O que se passou no
GES/BES? Quem agiu? Porque agiu assim?
Com base na informação conhecida até agora, reconhecidamente
incompleta, vou tentar esboçar uma resposta muito preliminar ao mistério do GES/BES,
tentando responder a três questões: O que se passou no GES/BES? Quem agiu?
Porque agiu assim?
Julgo que é importante olhar para o grupo GES salientando
alguns dos aspectos essenciais que ajudam a explicar o seu actual descalabro.
Em primeiro lugar, era um grupo excepcionalmente endividado (alavancado, em
linguagem financeira). Porquê uma dívida tão elevada? Pelo excesso de ambição.
Se o Grupo não tivesse querido expandir-se tanto, em tantas áreas, não
precisaria de tanta dívida e poderia ter sobrevivido.
Em segundo lugar, baseava-se num “modelo de negócio” em que
mais importante do que a capacidade empreendedora ou a capacidade de gestão,
era a capacidade de abrir portas, demasiadas vezes recorrendo a métodos pouco
limpos. Vejam-se a quantidade impressionante de casos de polícia em que o Grupo
esteve envolvido. Para além disso, era proverbial o nepotismo dentro do grupo,
em que as ligações familiares eram mais importantes do que a capacidade
profissional.
A terceira característica do grupo é a ausência de uma
verdadeira estratégia de médio prazo e gravíssimos problemas de governação e
honestidade.
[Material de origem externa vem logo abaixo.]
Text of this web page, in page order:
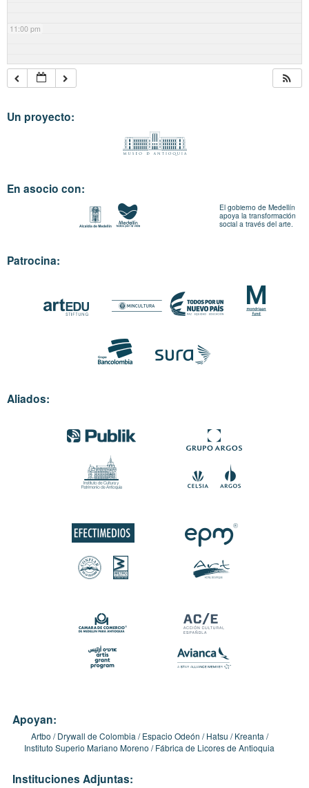
11:00 pm
Un proyecto:
En asocio con:
El gobierno de Medellín
apoya la transformación
social a través del arte.
Patrocina:
Aliados:
Apoyan:
Artbo Drywall de Colombia Espacio Odeón Hatsu
Kreanta
Instituto Superio Mariano Moreno
Fábrica de Licores de Antioquia
Instituciones Adjuntas:
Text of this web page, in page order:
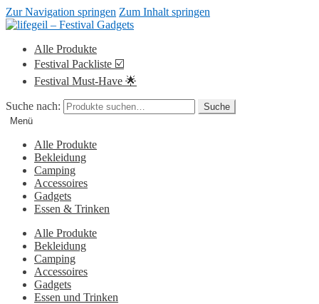
Zur Navigation springen Zum Inhalt springen
Alle Produkte
Festival Packliste ☑️
Festival Must-Have 🌟
Suche nach:
Suche
Menü
Alle Produkte
Bekleidung
Camping
Accessoires
Gadgets
Essen & Trinken
Alle Produkte
Bekleidung
Camping
Accessoires
Gadgets
Essen und Trinken
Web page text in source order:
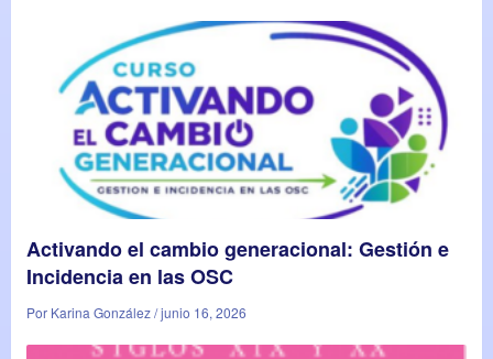
Activando el cambio generacional: Gestión e
Incidencia en las OSC
Por Karina González / junio 16, 2026
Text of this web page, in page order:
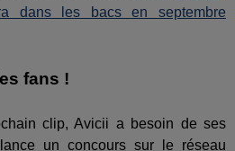
dans les bacs en septembre
fans !
clip, Avicii a besoin de ses
un concours sur le réseau
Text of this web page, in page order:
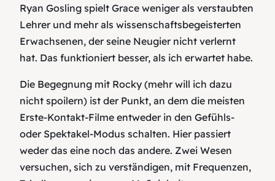
Ryan Gosling spielt Grace weniger als verstaubten
Lehrer und mehr als wissenschaftsbegeisterten
Erwachsenen, der seine Neugier nicht verlernt
hat. Das funktioniert besser, als ich erwartet habe.
Die Begegnung mit Rocky (mehr will ich dazu
nicht spoilern) ist der Punkt, an dem die meisten
Erste-Kontakt-Filme entweder in den Gefühls-
oder Spektakel-Modus schalten. Hier passiert
weder das eine noch das andere. Zwei Wesen
versuchen, sich zu verständigen, mit Frequenzen,
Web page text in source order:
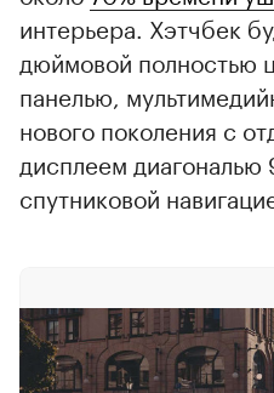
интерьера. Хэтчбек
дюймовой полностью
панелью,
нового поколения с
дисплеем
спутниковой
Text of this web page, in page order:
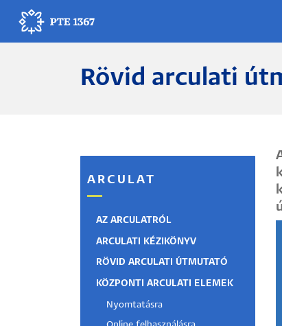
tartalomra
Egyetemünk
Gyógyítás
Egyetemi élet
Adminisztráció
Rövid arculati
ARCULAT
AZ ARCULATRÓL
ARCULATI KÉZIKÖNYV
RÖVID ARCULATI ÚTMUTATÓ
KÖZPONTI ARCULATI ELEMEK
Nyomtatásra
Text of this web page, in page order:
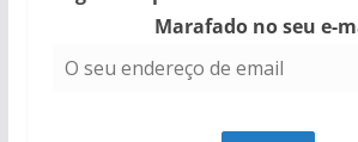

A dispersão por demasiados sectores, muitos dos quais onde não se
vislumbravam vantagens competitivas, é equivalente a uma ausência de
estratégia, que não seja crescer sem critério nem qualidade.
Julgo que a surpresa dos diferentes ramos da família sobre o
rumo que as coisas estavam a levar é genuína e que isso revela um problema
gravíssimo de governação. O amadorismo que tudo isto revela numa organização
desta dimensão é assustador.
Com todos estes ingredientes (excesso de endividamento,
fraca gestão e péssimo sistema de governação) chegámos à crise internacional de
2008, a maior das últimas oito décadas. Como todos os outros, o GES sofreu
perdas brutais. Os lucros (tornados até em prejuízos) deixem de ser capazes de
pagar os juros do endividamento, necessariamente crescente. No entanto, foi
decidido esconder parte dessas perdas. Quem o fez? Há muito poucas dúvidas que
tenha sido Ricardo Salgado a tomar essa decisão.
Há quem considere praticamente impossível que Ricardo
Salgado tenha feito o que fez sozinho, com a possível excepção de alguns
subordinados, que teriam apenas cumprido ordens. Pois considero que é
impossível que tenha feito isto com conhecimento dos seus pares. Em geral, a
confiança é algo de absolutamente essencial no negócio bancário e foi com base
na confiança que suscitava que o grupo se conseguiu reerguer, apesar de
completamente descapitalizado, a seguir às nacionalizações de 1975. É altamente
improvável que os outros ramos da família assistissem impávidos à destruição de
um valor essencial ao sucesso de uma dinastia já na quarta geração.
Uma questão que a todos intriga é: qual a verdadeira
motivação de Ricardo Salgado? Julgo que era a ambição de poder, manchada pela
incapacidade de pensamento estratégico ou a médio prazo.
No final de 2009, já no início da crise do euro, Ricardo
Salgado ainda defendia o TGV, ignorando todas as graves consequências de médio
prazo para a banca e o BES, de continuar a apostar no endividamento externo.
Em 2012, o GES já estava com graves problemas de
endividamento excessivo e ele cometeu a dupla loucura de se endividar mais para
controlar a Semapa e, pior ainda, comprar uma guerra com Pedro Queiroz Pereira.
Selou aí a sua sentença, na maior das inconsciências. O industrial reuniu num
volumoso todas as provas contra Ricardo Salgado, que entregou ao Banco de
Portugal, no Outono de 2013, o que desmascarou o banqueiro.
Em 2014, quando tudo já estava a arder e o Banco de Portugal
ditou o fim das ligações entre o GES e o BES, Ricardo Salgado ainda conseguiu
tomar novas decisões que destruíram ainda mais tudo o que sobrava. Só uma
pessoa totalmente incapaz de pensar a prazo é que poderia cometer tantos erros.